Both Pulsar and LogDevice solve the problem of far-away-consumers with kind of segmenting the log and storing each segment in separate machine to reduce disk seeks and page cache pollution (when c1 reads head of the log and c2 reads tail).

So technically they are better than Kafka. But as the article mentions, they just used SSDs to get around this issue in Kafka. By looking at article the only valid reason to switch to Kafka seems to be KStream.

manigandham · on Nov 29, 2018

Pulsar has a much better storage system that scales independently so latency stays low regardless of consumer offset. It can also now tier to S3/cloud storage natively and it has many other features like supporting millions of topics and per-message acknowledgements.

nevi-me · on Nov 29, 2018

If they're looking for a mature solution, Kafka would be more in that line. Plus beyond pubsub, Kafka is well supported as a streaming data source in the Hadoop-esque world

temuze · on Nov 29, 2018

I've been a big fan of Apache Pulsar lately.
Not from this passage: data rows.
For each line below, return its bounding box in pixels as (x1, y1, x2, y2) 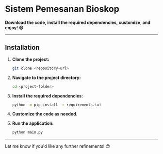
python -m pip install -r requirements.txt (12, 102, 102, 107)
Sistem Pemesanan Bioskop (5, 3, 120, 15)
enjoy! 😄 (5, 24, 24, 30)
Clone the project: (12, 56, 49, 62)
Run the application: (12, 120, 54, 126)
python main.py (12, 130, 43, 135)
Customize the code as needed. (12, 111, 78, 117)
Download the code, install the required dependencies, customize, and (5, 19, 150, 25)
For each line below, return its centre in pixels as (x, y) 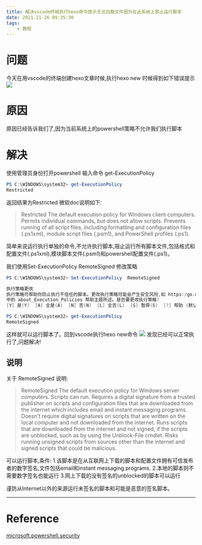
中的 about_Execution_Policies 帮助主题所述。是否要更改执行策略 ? (83, 300)
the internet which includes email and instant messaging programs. (104, 409)
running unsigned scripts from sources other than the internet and (103, 441)
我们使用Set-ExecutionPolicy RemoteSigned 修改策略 (72, 266)
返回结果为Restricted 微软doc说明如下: (54, 202)
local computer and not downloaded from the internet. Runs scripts (104, 422)
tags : (13, 23)
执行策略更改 (20, 289)
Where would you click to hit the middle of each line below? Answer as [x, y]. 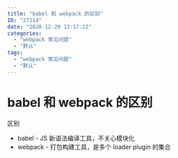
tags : [15, 53]
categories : [24, 33]
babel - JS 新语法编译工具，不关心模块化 [76, 138]
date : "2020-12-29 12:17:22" [50, 27]
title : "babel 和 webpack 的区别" [55, 14]
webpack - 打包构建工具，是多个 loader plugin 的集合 [94, 147]
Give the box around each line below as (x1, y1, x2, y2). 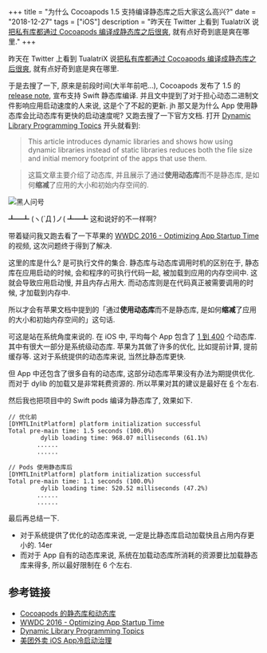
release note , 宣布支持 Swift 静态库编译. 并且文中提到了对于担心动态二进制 (8, 91, 253, 100)
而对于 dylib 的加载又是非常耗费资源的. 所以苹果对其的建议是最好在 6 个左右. (8, 378, 259, 388)
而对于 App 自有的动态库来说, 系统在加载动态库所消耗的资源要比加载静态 (19, 550, 258, 560)
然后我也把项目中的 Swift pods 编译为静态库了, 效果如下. (8, 396, 193, 405)
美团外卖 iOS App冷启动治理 (19, 635, 112, 645)
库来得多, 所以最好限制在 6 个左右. (19, 560, 133, 569)
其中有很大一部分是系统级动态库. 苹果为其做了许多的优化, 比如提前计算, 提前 (8, 342, 257, 351)
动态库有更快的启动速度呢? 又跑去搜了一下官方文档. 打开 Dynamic (35, 111, 251, 120)
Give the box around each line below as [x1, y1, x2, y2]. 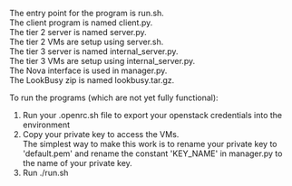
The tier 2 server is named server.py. [9, 27, 147, 37]
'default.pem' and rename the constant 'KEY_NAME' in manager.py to [22, 148, 283, 159]
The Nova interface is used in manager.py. [9, 65, 168, 76]
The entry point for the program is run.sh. [9, 8, 165, 18]
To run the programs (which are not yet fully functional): [9, 92, 219, 103]
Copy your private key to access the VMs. [22, 129, 180, 139]
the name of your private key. [22, 158, 133, 168]
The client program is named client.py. [9, 17, 153, 28]
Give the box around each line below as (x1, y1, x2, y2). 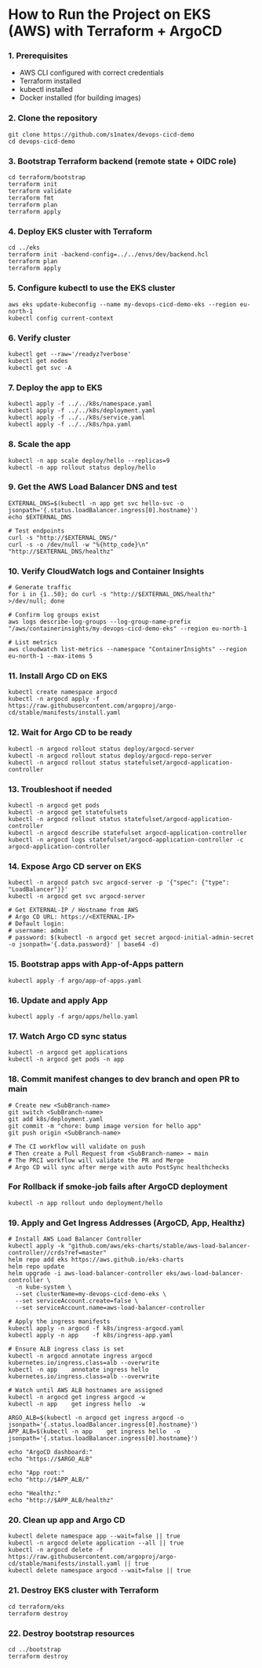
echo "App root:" (8, 1469, 65, 1477)
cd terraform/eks (8, 1603, 65, 1611)
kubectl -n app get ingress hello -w (8, 1400, 146, 1408)
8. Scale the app (8, 438, 71, 449)
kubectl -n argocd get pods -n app (8, 1055, 125, 1064)
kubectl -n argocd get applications (8, 1049, 128, 1057)
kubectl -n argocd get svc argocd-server (8, 893, 146, 900)
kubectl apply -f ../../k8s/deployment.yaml (8, 407, 156, 415)
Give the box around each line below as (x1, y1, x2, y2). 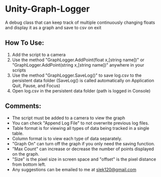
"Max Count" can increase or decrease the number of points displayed (12, 146, 154, 152)
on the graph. (12, 151, 39, 157)
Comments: (5, 102, 41, 110)
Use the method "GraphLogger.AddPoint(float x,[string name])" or (12, 57, 144, 63)
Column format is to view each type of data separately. (12, 135, 123, 142)
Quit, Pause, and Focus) (12, 83, 60, 88)
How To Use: (5, 39, 44, 47)
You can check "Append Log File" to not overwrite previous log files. (12, 120, 149, 126)
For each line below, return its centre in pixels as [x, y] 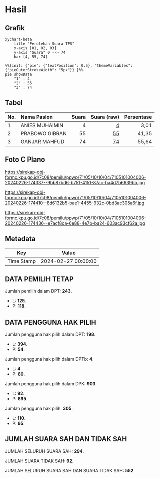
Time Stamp [22, 261]
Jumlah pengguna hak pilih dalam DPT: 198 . [50, 334]
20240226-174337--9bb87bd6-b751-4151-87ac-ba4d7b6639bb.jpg [75, 182]
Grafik [15, 28]
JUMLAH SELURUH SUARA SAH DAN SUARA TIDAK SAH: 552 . [70, 470]
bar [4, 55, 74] [31, 57]
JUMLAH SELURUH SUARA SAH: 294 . [45, 451]
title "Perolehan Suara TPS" [44, 44]
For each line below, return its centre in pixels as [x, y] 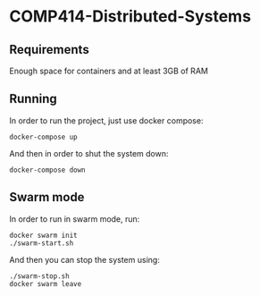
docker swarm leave [46, 283]
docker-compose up [43, 137]
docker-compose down [48, 170]
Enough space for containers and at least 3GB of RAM [109, 71]
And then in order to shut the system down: [89, 153]
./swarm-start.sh [42, 243]
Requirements [49, 50]
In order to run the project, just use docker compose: [106, 120]

I like that they separate storage into a separate layer.

sciurus · on Nov 29, 2018

Interestingly, Twitter's in-house system did that too, but they now seem to think it was a mistake because it increased latency.

airfreak · on Nov 29, 2018

It all depends. For example with Apache Pulsar, tailing readers are served from an in-memory cache in the serving layer (the Pulsar brokers) and only catch-up readers end up having to be served from the storage layer (Apache BookKeeper). This is a little different from DistributedLog which always required going to BookKeeper for reads.
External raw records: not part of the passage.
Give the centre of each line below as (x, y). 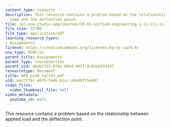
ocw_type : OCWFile (25, 52)
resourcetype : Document (30, 71)
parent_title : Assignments (34, 57)
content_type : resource (30, 10)
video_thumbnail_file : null (39, 90)
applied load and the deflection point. (44, 119)
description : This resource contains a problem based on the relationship (86, 15)
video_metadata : (22, 95)
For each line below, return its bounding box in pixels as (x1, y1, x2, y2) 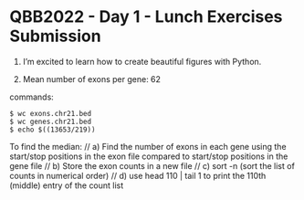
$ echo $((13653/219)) (9, 125, 96, 134)
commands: (9, 91, 55, 102)
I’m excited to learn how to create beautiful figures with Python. (22, 56, 262, 67)
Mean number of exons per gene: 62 (22, 73, 162, 84)
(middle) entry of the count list (9, 180, 124, 191)
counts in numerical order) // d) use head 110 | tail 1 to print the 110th (9, 170, 267, 181)
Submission (9, 26, 102, 47)
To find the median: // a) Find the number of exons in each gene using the (9, 141, 287, 152)
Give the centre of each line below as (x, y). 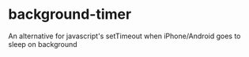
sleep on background (43, 44)
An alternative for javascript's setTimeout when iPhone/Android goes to (124, 36)
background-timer (70, 14)
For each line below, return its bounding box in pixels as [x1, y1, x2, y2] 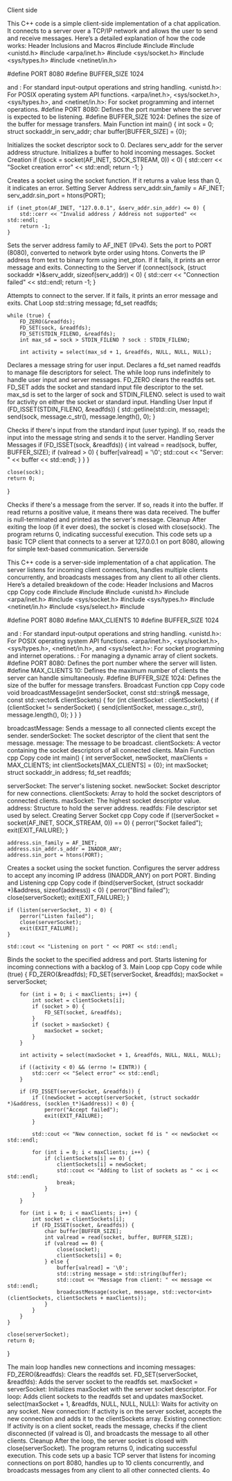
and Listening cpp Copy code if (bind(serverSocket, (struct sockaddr [7, 878, 204, 887]
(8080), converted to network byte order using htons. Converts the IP [7, 249, 206, 256]
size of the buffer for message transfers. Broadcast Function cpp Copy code [7, 681, 225, 689]
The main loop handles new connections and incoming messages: [7, 1363, 196, 1371]
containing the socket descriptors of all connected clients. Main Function [7, 746, 215, 754]
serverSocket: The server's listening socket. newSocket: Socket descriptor [7, 782, 220, 790]
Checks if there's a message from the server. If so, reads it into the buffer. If [7, 501, 224, 509]
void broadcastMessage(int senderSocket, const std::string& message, [7, 689, 210, 696]
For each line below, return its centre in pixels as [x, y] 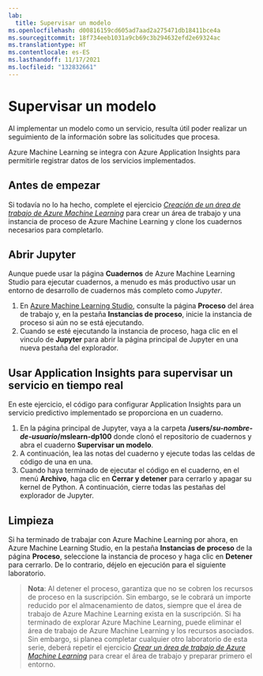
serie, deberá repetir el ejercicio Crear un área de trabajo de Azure [137, 647]
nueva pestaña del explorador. [69, 348]
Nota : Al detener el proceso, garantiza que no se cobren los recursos [140, 588]
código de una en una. [56, 462]
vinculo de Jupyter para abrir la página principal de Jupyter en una [129, 340]
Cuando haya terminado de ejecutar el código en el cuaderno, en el [129, 470]
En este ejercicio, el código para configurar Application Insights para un [125, 404]
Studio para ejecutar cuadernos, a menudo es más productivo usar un [122, 282]
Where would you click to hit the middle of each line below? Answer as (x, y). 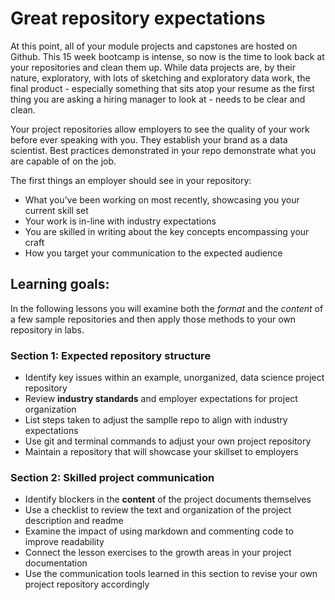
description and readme (74, 521)
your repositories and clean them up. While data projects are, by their (153, 67)
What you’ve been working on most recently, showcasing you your (162, 199)
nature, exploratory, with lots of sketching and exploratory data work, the (160, 78)
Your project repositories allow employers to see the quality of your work (160, 129)
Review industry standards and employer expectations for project (161, 399)
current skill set (56, 210)
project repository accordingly (87, 584)
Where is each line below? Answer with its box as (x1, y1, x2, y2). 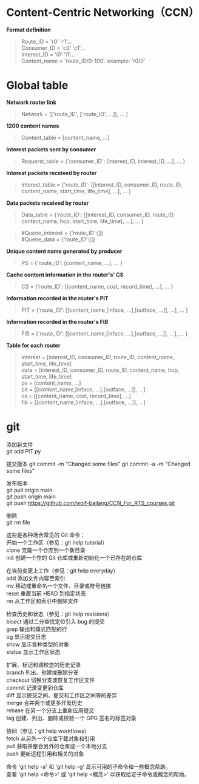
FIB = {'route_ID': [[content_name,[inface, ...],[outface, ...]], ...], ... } (21, 329, 188, 337)
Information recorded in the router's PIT (6, 294, 109, 301)
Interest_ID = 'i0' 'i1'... (21, 50, 75, 58)
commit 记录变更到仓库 (6, 684, 64, 691)
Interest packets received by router (6, 169, 97, 176)
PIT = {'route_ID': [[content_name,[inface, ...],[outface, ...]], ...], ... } (21, 306, 188, 314)
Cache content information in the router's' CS (6, 271, 124, 278)
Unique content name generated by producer (6, 247, 123, 255)
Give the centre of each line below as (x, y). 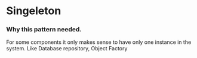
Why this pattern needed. (44, 30)
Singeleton (34, 11)
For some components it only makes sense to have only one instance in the (99, 42)
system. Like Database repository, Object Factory (67, 49)

Apache BookKeeper can add additional latency to catch-up readers, on top of the extra hop, because the data of multiple topics are combined into each ledger. This means that we lose some performance from sequential reads. This is mitigated in BookKeeper by writing to disk in batches and sorting a ledger by topic so messages of the same topic are found together, but it still involves more jumping around on disk.

Also, BookKeeper allows the nice separation of disk IO. The read and write path are separate and can be served by different disks so you can scale your reads and writes separately to a certain extent.

For all those reasons, I would have loved to have seen Twitter look at Apache Pulsar and compare performance profiles with Apache Kafka.

anhldbk · on Nov 30, 2018

Streamlio published their OpenMessaging benchmarks between Apache Kafka & Apache Pulsar here: https://streaml.io/pdf/Gigaom-Benchmarking-Streaming-Platfor...